Dataset excerpts

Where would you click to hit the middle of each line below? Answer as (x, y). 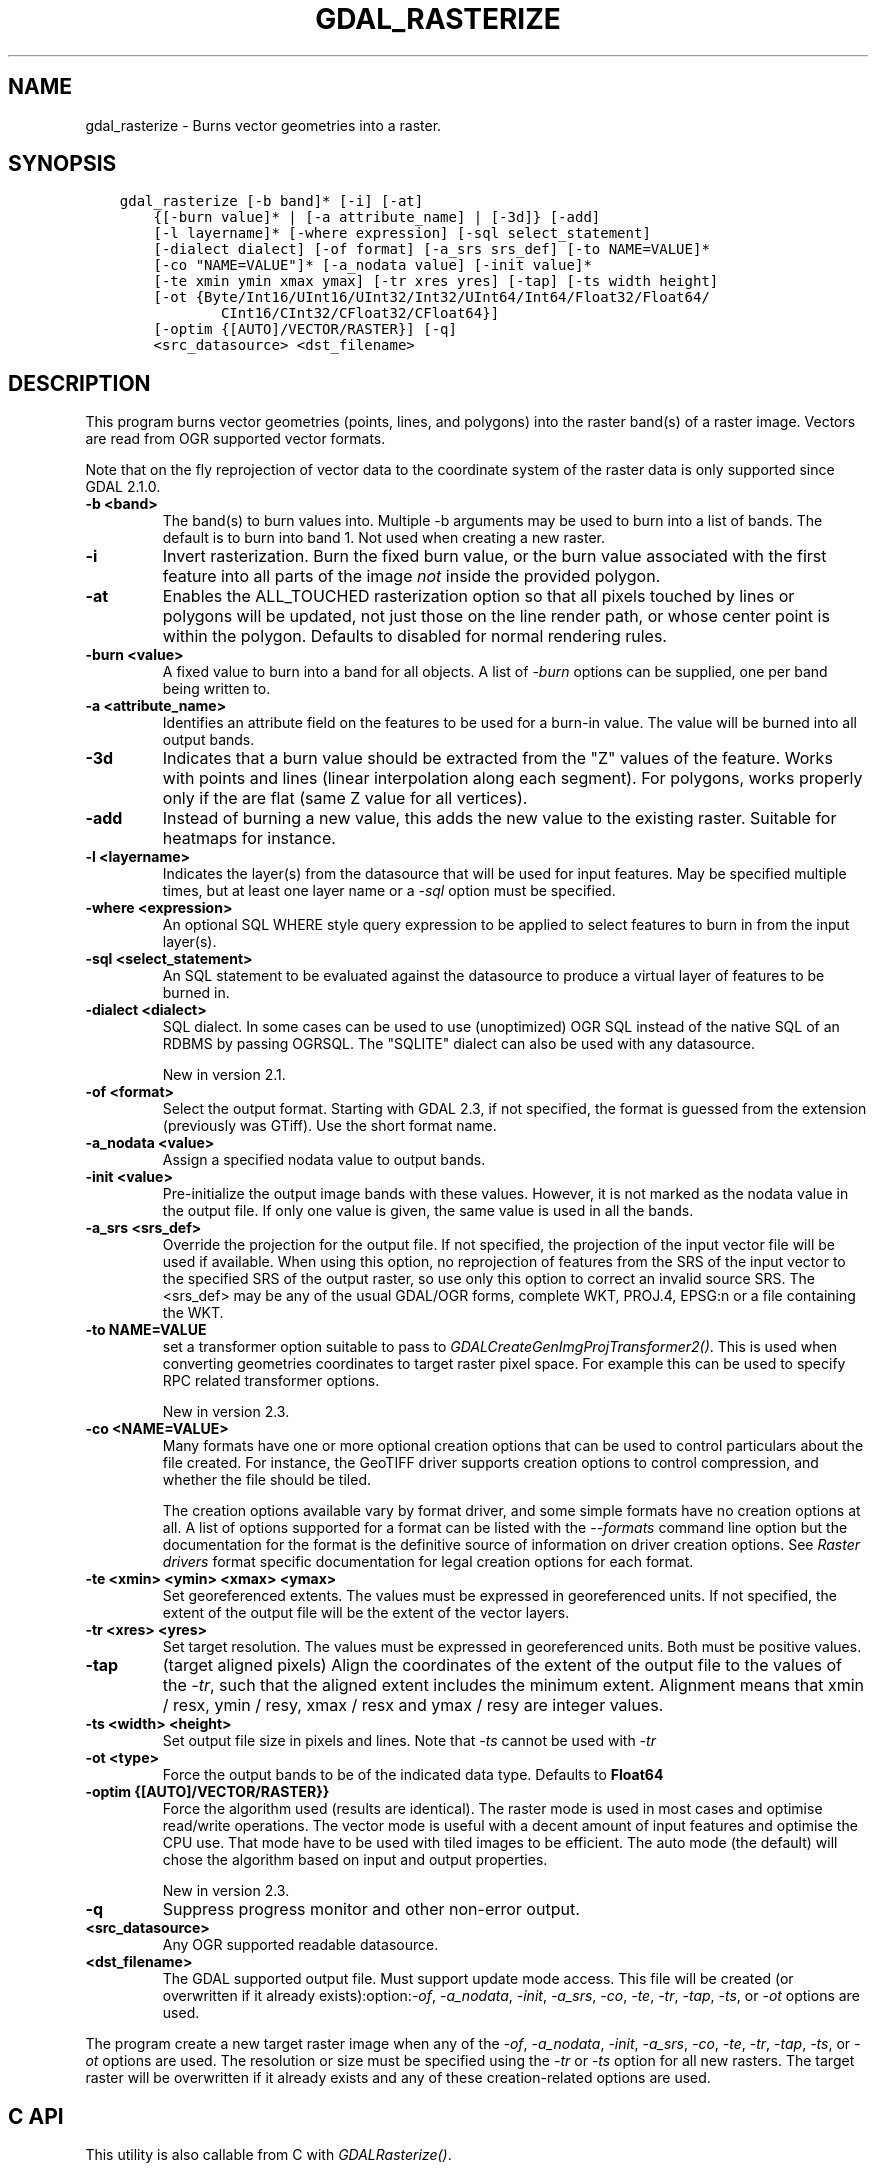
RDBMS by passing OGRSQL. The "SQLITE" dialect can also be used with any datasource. (458, 1044)
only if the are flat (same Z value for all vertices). (345, 798)
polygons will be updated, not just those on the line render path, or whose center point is (496, 616)
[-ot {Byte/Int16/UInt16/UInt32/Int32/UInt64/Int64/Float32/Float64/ (431, 297)
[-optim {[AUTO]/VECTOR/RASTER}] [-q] (305, 329)
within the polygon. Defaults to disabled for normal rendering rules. (414, 636)
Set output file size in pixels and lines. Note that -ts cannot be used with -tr (409, 1741)
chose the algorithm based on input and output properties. (355, 1860)
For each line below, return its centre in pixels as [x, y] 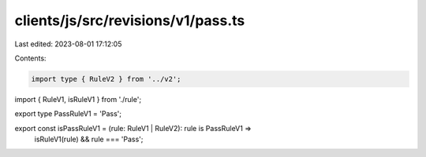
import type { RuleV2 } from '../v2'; [106, 79]
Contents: [30, 58]
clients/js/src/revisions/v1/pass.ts [130, 20]
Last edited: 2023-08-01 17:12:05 [68, 44]
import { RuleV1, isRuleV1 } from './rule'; [78, 99]
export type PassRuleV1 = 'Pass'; [68, 114]
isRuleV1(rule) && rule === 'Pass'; [89, 139]
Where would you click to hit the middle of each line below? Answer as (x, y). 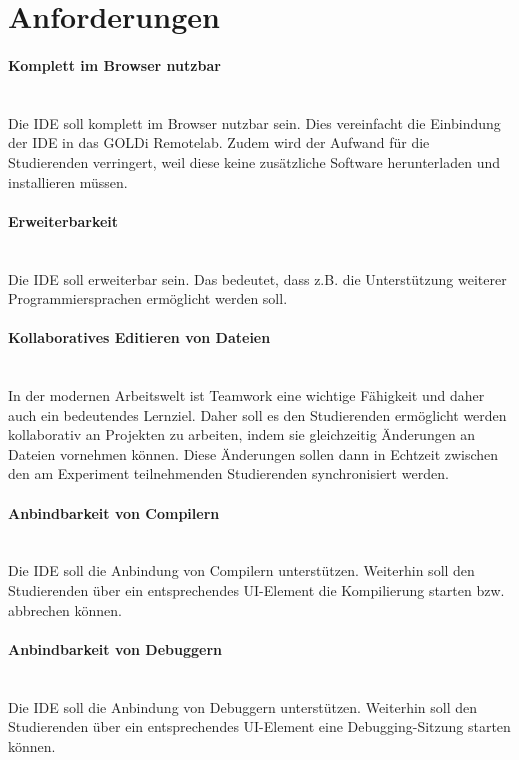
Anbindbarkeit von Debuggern (115, 648)
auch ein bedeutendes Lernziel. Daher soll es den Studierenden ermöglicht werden (257, 414)
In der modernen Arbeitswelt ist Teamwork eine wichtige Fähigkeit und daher (246, 395)
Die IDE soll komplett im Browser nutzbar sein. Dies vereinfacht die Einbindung (254, 122)
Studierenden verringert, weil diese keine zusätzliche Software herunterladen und (254, 161)
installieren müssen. (68, 181)
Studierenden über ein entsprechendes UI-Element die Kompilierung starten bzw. (256, 590)
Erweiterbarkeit (63, 220)
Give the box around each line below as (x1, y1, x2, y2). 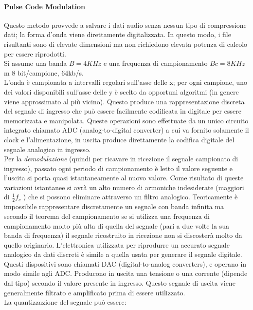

**HOW TO COMPLETE THIS TASK:** Without the pictures, transcribe exactly the lines above from the one containing "For each line" through the last.

**TASK OUTPUT:**
For each line below, return its centre in pixels as [x, y] 
import type { RuleV2 } from '../v2'; [106, 79]
Contents: [30, 58]
clients/js/src/revisions/v1/pass.ts [130, 20]
Last edited: 2023-08-01 17:12:05 [68, 44]
import { RuleV1, isRuleV1 } from './rule'; [78, 99]
export type PassRuleV1 = 'Pass'; [68, 114]
isRuleV1(rule) && rule === 'Pass'; [89, 139]
Where would you click to hit the middle of each line below? Answer as (x, y). 
Anbindbarkeit von Debuggern (115, 648)
auch ein bedeutendes Lernziel. Daher soll es den Studierenden ermöglicht werden (257, 414)
In der modernen Arbeitswelt ist Teamwork eine wichtige Fähigkeit und daher (246, 395)
Die IDE soll komplett im Browser nutzbar sein. Dies vereinfacht die Einbindung (254, 122)
Studierenden verringert, weil diese keine zusätzliche Software herunterladen und (254, 161)
installieren müssen. (68, 181)
Studierenden über ein entsprechendes UI-Element die Kompilierung starten bzw. (256, 590)
Erweiterbarkeit (63, 220)
Give the box around each line below as (x1, y1, x2, y2). 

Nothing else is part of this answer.